戰鬥持續了三天三夜。孔有德親自登城督戰,卻被李定國的火銃手射中面門。清軍陣腳大亂時,李定國揮起佩劍,帶著親衛從缺口沖了進去。當孔有德的王旗被砍倒時,城頭的清兵突然集體下跪——他們終於明白,眼前這支軍隊不是流寇,而是一群要奪回山河的復仇者。

更震撼的是三個月後的衡陽之戰。尼堪率十萬清軍南下,誓要為孔有德報仇。李定國卻設下伏兵,先以輕騎誘敵深入,待清軍進入山谷,兩萬秦軍從兩側殺出。尼堪在高台上指揮突圍,卻被暗箭射中坐騎。他跌下馬來,剛要拔劍自刎,李定國的親衛已衝到面前:"王爺,這顆人頭,我要帶回南京,告慰史閣部的在天之靈!"

兩戰下來,清廷在湖廣的防線徹底崩潰。《清史稿》記載:"世祖(順治)聞二王歿,震悼曰:'南朝猶有此將,朕何以為天?'"北京紫禁城的太和殿里,少年皇帝將茶盞摔得粉碎;而千里之外的南明朝廷,永曆帝親自出城十里迎接,百姓們舉著"再造乾坤"的幡旗,哭聲震野。


三、擎天柱折:一個理想主義者的末路

可歷史的車輪,終究不會因個人的勇武而轉向。當李定國在西南浴血奮戰時,南明朝廷的內鬥從未停止。孫可望為爭權暗中掣肘,劉文秀因猜忌抑鬱而終,就連永曆帝也因恐懼而屢次逃跑。更致命的是,清廷調來吳三桂洪承疇等名將,以"改土歸流"為名分化西南土司,李定國苦心經營的根據地逐漸瓦解。

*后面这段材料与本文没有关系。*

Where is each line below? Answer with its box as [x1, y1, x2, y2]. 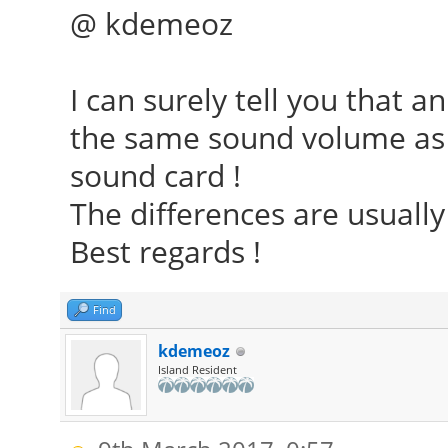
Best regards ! [69, 231, 261, 272]
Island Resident [157, 362, 237, 377]
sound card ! [69, 155, 241, 196]
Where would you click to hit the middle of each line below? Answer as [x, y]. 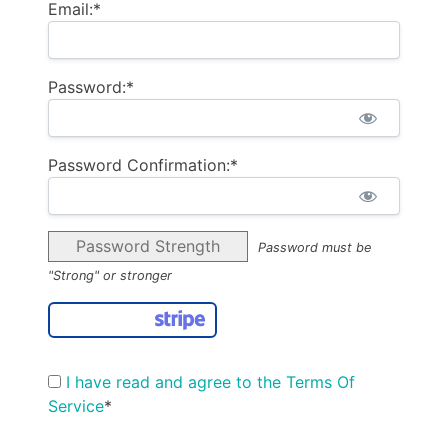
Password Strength [148, 245]
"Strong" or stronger [110, 275]
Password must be [314, 247]
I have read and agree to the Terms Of [210, 381]
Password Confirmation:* [143, 164]
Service [76, 405]
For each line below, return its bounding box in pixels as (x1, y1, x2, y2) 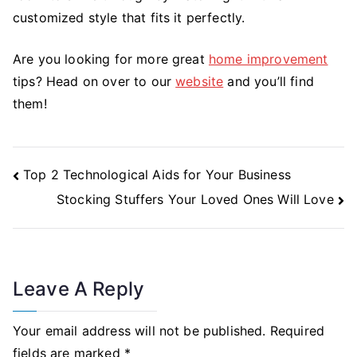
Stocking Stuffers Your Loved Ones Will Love (56, 190, 334, 207)
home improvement (208, 50, 328, 67)
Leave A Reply (13, 277, 145, 300)
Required (269, 322, 325, 339)
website (175, 73, 224, 89)
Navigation (12, 180, 108, 203)
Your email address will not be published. (13, 322, 266, 339)
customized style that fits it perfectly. (13, 9, 245, 25)
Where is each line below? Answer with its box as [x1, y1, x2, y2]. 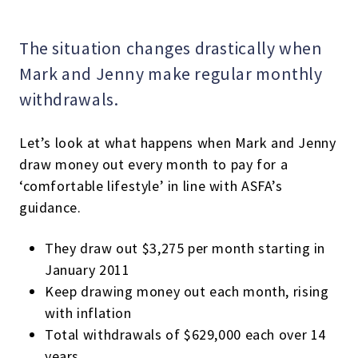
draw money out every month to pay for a [19, 155, 288, 173]
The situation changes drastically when [19, 38, 323, 59]
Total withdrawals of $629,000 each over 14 [45, 325, 327, 344]
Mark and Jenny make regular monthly [19, 63, 323, 85]
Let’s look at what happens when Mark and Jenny [19, 133, 336, 152]
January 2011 [45, 261, 130, 279]
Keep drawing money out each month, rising [45, 282, 329, 300]
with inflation [45, 304, 132, 322]
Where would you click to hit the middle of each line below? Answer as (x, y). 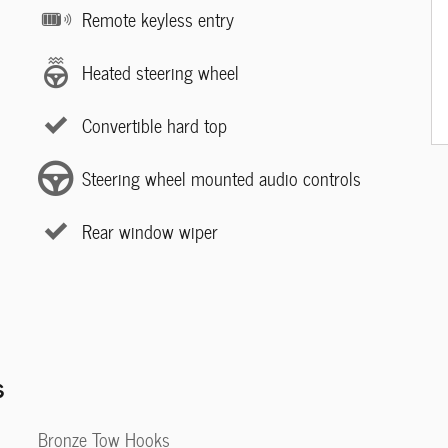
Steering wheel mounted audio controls (221, 178)
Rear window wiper (150, 231)
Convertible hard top (154, 125)
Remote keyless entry (158, 19)
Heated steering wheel (160, 72)
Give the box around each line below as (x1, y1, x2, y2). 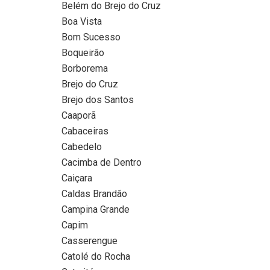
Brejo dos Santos (61, 93, 134, 105)
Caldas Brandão (61, 187, 127, 199)
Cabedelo (61, 140, 102, 152)
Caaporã (61, 109, 96, 121)
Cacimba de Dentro (61, 156, 142, 168)
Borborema (61, 62, 108, 74)
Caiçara (61, 172, 92, 184)
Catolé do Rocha (61, 250, 130, 262)
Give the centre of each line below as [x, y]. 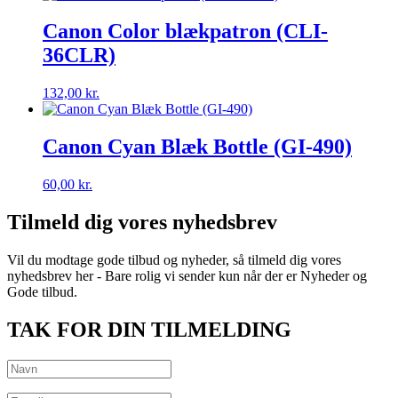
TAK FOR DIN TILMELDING [149, 329]
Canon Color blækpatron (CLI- [185, 32]
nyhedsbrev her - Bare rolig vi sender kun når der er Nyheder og [187, 275]
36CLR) [79, 56]
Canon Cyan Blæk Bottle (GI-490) [197, 147]
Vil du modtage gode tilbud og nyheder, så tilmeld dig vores [174, 259]
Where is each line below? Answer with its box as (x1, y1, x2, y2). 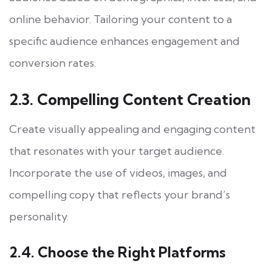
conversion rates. (9, 55, 96, 70)
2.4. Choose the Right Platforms (9, 243, 226, 261)
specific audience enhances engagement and (9, 33, 240, 48)
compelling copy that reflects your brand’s (9, 187, 230, 202)
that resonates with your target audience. (9, 143, 224, 158)
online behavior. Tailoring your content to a (9, 12, 232, 26)
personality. (9, 209, 69, 223)
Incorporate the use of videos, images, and (9, 165, 227, 180)
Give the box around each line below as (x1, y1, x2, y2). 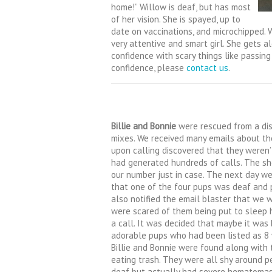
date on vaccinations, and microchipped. (111, 25, 268, 37)
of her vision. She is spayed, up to (111, 13, 240, 25)
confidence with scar (111, 49, 192, 61)
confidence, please (111, 61, 184, 73)
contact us (184, 61, 228, 73)
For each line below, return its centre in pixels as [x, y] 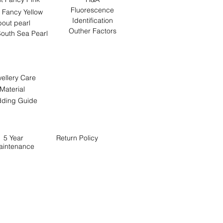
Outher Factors [92, 31]
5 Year [13, 138]
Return [68, 138]
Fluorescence [92, 10]
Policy [89, 138]
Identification [92, 20]
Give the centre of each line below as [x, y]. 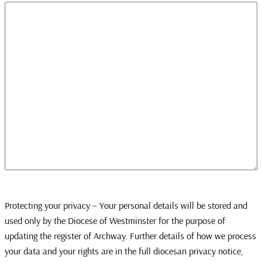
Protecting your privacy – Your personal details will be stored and [126, 205]
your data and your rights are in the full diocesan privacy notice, [124, 251]
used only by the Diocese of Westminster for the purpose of [115, 220]
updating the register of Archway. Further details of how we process [130, 235]
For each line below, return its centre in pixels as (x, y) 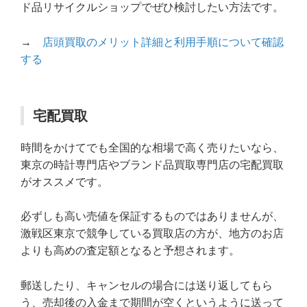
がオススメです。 (64, 182)
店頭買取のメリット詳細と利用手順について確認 (163, 42)
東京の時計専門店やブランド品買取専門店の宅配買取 (152, 164)
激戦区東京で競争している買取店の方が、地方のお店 (152, 234)
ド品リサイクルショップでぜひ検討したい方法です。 (152, 8)
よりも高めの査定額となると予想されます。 (130, 251)
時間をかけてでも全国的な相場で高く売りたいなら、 (152, 147)
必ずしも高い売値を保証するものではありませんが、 (152, 217)
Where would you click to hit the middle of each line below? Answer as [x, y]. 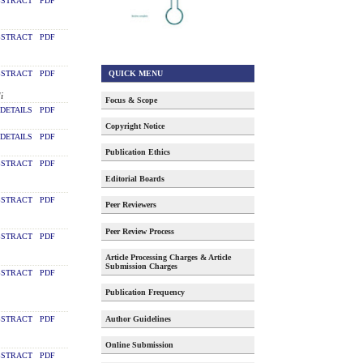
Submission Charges [142, 266]
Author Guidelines [139, 318]
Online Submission [140, 345]
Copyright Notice [135, 126]
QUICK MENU [134, 73]
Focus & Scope [132, 100]
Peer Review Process [140, 231]
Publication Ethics [138, 152]
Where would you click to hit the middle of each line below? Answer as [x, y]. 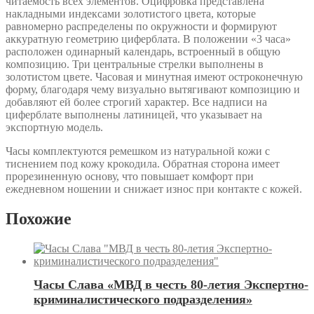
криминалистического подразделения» [143, 300]
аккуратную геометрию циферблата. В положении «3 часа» [148, 39]
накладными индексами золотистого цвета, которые [131, 13]
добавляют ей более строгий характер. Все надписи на [136, 102]
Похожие [39, 218]
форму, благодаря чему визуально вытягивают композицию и [153, 89]
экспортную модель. [54, 127]
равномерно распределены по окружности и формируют [141, 26]
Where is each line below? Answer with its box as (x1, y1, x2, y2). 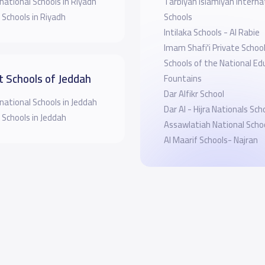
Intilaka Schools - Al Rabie (163, 24, 260, 40)
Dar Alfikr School (163, 85, 224, 102)
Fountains (163, 70, 202, 86)
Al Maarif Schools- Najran (163, 131, 258, 148)
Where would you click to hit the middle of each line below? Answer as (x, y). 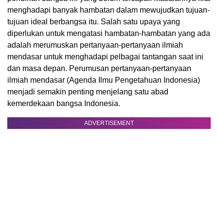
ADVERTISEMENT (109, 123)
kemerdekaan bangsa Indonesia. (64, 104)
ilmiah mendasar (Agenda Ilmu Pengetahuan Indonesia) (104, 80)
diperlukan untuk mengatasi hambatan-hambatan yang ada (109, 34)
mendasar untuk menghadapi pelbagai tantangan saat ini (105, 57)
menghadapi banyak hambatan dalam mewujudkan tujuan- (109, 10)
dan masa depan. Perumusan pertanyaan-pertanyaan (99, 69)
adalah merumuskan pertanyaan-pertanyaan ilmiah (95, 45)
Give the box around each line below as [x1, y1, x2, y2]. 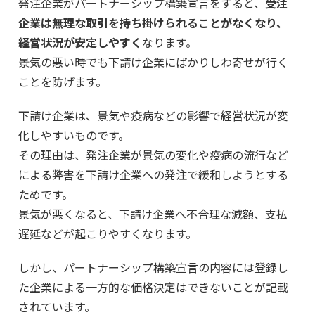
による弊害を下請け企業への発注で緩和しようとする [18, 166, 288, 183]
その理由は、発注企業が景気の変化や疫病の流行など [18, 146, 288, 163]
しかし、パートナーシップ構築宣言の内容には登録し [18, 259, 288, 276]
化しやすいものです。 [18, 127, 129, 143]
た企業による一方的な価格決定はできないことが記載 [18, 278, 288, 295]
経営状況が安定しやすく [18, 34, 142, 51]
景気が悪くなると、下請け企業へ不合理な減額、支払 [18, 205, 288, 222]
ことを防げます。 [18, 73, 107, 90]
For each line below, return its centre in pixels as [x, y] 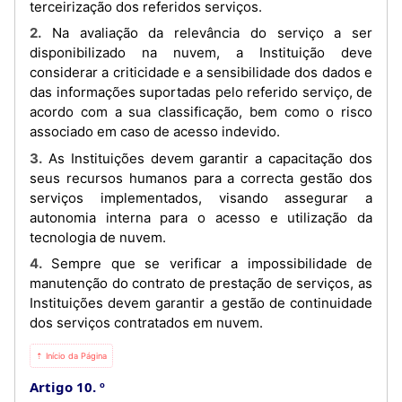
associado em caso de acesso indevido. [155, 131]
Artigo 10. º [67, 387]
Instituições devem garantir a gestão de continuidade [201, 303]
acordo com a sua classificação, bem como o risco [201, 112]
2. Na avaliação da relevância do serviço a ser [35, 33]
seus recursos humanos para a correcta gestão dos [201, 178]
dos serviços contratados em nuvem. [146, 323]
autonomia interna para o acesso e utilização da [201, 217]
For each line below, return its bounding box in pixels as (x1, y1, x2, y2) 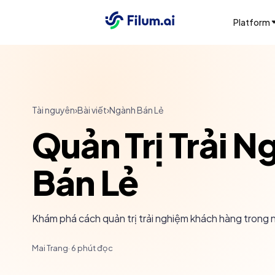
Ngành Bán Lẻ (109, 104, 164, 115)
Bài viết (77, 104, 107, 115)
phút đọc (76, 243, 113, 253)
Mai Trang (32, 243, 68, 253)
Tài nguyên (32, 104, 75, 115)
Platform (233, 17, 270, 28)
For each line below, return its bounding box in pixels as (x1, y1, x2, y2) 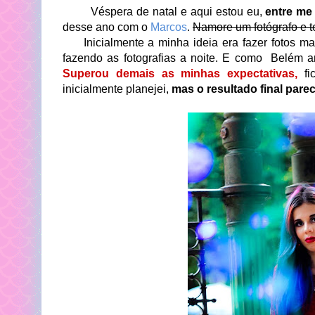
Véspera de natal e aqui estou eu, (63, 6, 266, 18)
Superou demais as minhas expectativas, (63, 67, 298, 79)
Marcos (150, 21, 187, 33)
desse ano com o (63, 21, 150, 33)
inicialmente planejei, (63, 83, 172, 95)
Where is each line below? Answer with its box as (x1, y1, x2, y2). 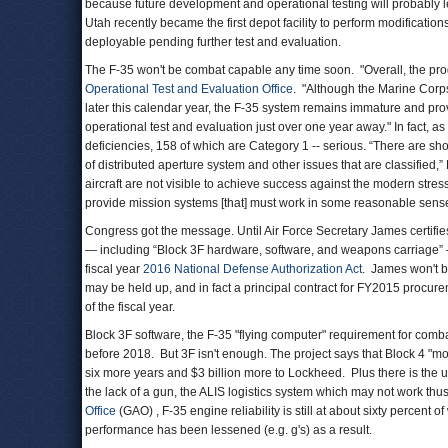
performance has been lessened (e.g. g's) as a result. (85, 423, 375, 437)
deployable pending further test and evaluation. (85, 35, 341, 49)
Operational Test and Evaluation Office (85, 82, 293, 96)
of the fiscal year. (85, 300, 175, 314)
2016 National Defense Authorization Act (143, 262, 362, 276)
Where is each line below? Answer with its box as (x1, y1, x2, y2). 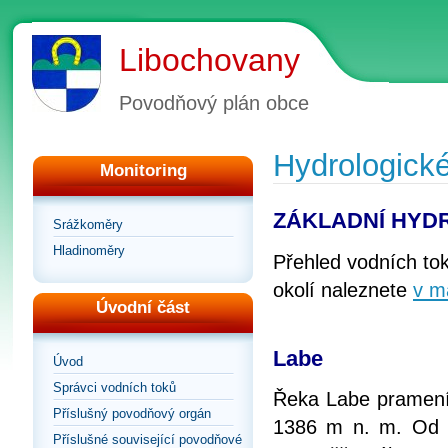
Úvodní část (96, 298, 190, 317)
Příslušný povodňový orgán (53, 406, 211, 421)
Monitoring (99, 161, 187, 180)
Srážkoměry (53, 217, 123, 232)
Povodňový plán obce (119, 91, 309, 115)
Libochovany (119, 42, 300, 78)
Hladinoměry (53, 243, 125, 258)
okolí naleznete (273, 278, 413, 301)
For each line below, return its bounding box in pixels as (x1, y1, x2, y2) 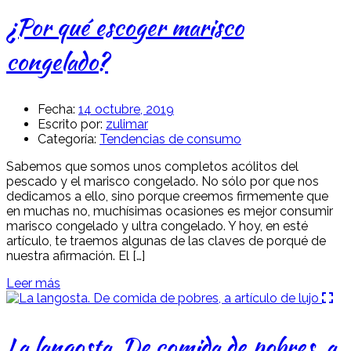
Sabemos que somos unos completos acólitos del (6, 158, 299, 174)
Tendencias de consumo (100, 131, 241, 147)
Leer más (6, 275, 60, 291)
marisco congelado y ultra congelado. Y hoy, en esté (6, 218, 308, 233)
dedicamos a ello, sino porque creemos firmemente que (6, 188, 328, 204)
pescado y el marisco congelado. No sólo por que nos (6, 173, 319, 189)
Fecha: (38, 101, 75, 117)
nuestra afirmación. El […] (6, 248, 145, 263)
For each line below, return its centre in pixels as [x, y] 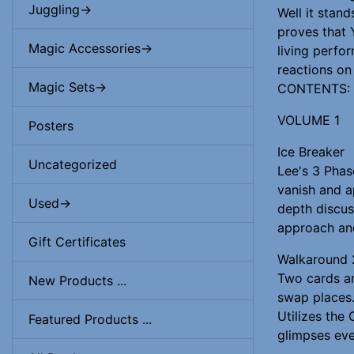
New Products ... [77, 281]
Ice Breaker [311, 151]
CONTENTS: [314, 88]
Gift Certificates [77, 242]
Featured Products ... [90, 319]
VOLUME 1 [309, 120]
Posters [51, 126]
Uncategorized [73, 164]
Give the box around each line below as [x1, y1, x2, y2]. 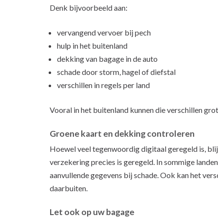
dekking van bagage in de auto [57, 54, 158, 63]
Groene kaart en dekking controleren [50, 128, 195, 139]
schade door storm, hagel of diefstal [57, 67, 176, 76]
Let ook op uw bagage [50, 206, 134, 217]
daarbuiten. [50, 183, 88, 193]
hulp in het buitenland [57, 40, 127, 50]
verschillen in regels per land [57, 80, 150, 90]
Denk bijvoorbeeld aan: [50, 2, 127, 12]
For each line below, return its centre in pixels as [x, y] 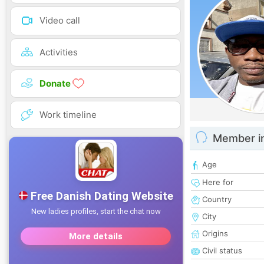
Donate [56, 83]
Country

順治十六年(1659年),清軍攻入雲南,永曆帝倉皇逃往緬甸。李定國率殘部追至騰越,卻在磨盤山遭遇埋伏。這位曾經的"戰神"中了毒箭,昏迷三日方醒。當他醒來時,身邊只剩二十餘騎,連最信任的部將都已戰死。他望著遠處的怒江,對左右說:"我不死,是為了等永曆帝回來。可如今看來......"說罷,他將晉王印信交給部下,"替我去緬甸找皇上,就說臣對不起他。"

康熙元年(1662年),永曆帝在昆明被吳三桂絞殺。消息傳來時,李定國正躺在病榻上,身邊只有一個老僕。他摸出懷裡的龍袍碎片——那是永曆帝當年賜予的,早已被汗水浸透。老人突然劇烈咳嗽,鮮血濺在碎片上,像極了當年的杜鵑花。彌留之際,他還在叮囑部下:"寧死荒徼,無降也!"

李定國死後,部眾散入山林,成為後來的"天地會"前身。清廷為他立碑,卻刻著"逆臣李定國之墓";百姓卻在雲南、廣西為他建祠,稱他"南天柱石"。直到三百年後,史學家蕭一山在《清代通史》中寫道:"定國以草澤起兵,轉戰西南十餘年,兩蹶名王,天下震動,卒能延明祚於一線者,非天幸也,乃人事也。"

站在今天的桂林獨秀峰下,仍能看到當年城牆的殘垣。石縫裡長著一株老榕樹,枝椏間掛著塊斑駁的木牌,上面用硃砂寫著:"李晉王破城處"。風過時,樹葉沙沙作響,像是有人在低聲訴說:那個二十歲便讓清軍膽寒的少年,那個用二十年光陰對抗整個王朝的孤臣,那個直到生命最後一刻仍不肯低頭的漢子,從來不曾離開過這片土地。他只是化作了山河的一部分,永遠守護著那些曾在黑暗中堅守的火種。